• [WHAT TO PRODUCE]: A faithful copy of each record is required, minus the images.
┌─ DATA IN THIS EXERCISE
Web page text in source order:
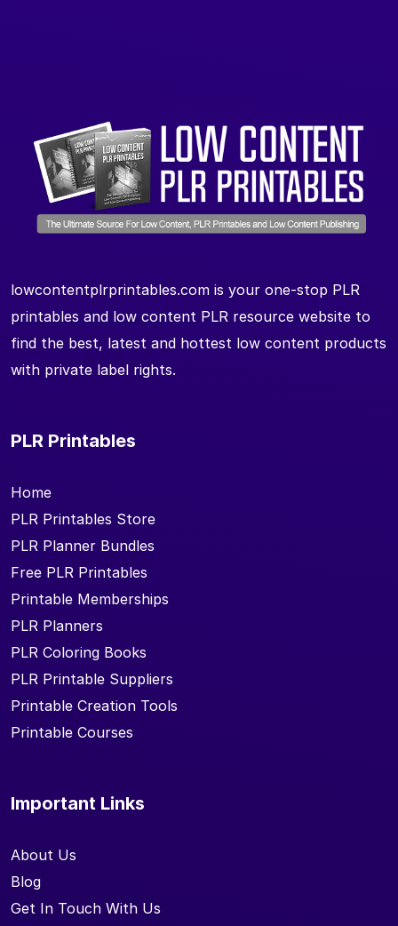
lowcontentplrprintables.com is your one-stop PLR
printables and low content PLR resource website to
find the best, latest and hottest low content products
with private label rights.
PLR Printables
Home
PLR Printables Store
PLR Planner Bundles
Free PLR Printables
Printable Memberships
PLR Planners
PLR Coloring Books
PLR Printable Suppliers
Printable Creation Tools
Printable Courses
Important Links
About Us
Blog
Get In Touch With Us
└─
• [COMPLETED EXERCISE]:
Web page text in source order:
lowcontentplrprintables.com is your one-stop PLR
printables and low content PLR resource website to
find the best, latest and hottest low content products
with private label rights.
PLR Printables
Home
PLR Printables Store
PLR Planner Bundles
Free PLR Printables
Printable Memberships
PLR Planners
PLR Coloring Books
PLR Printable Suppliers
Printable Creation Tools
Printable Courses
Important Links
About Us
Blog
Get In Touch With Us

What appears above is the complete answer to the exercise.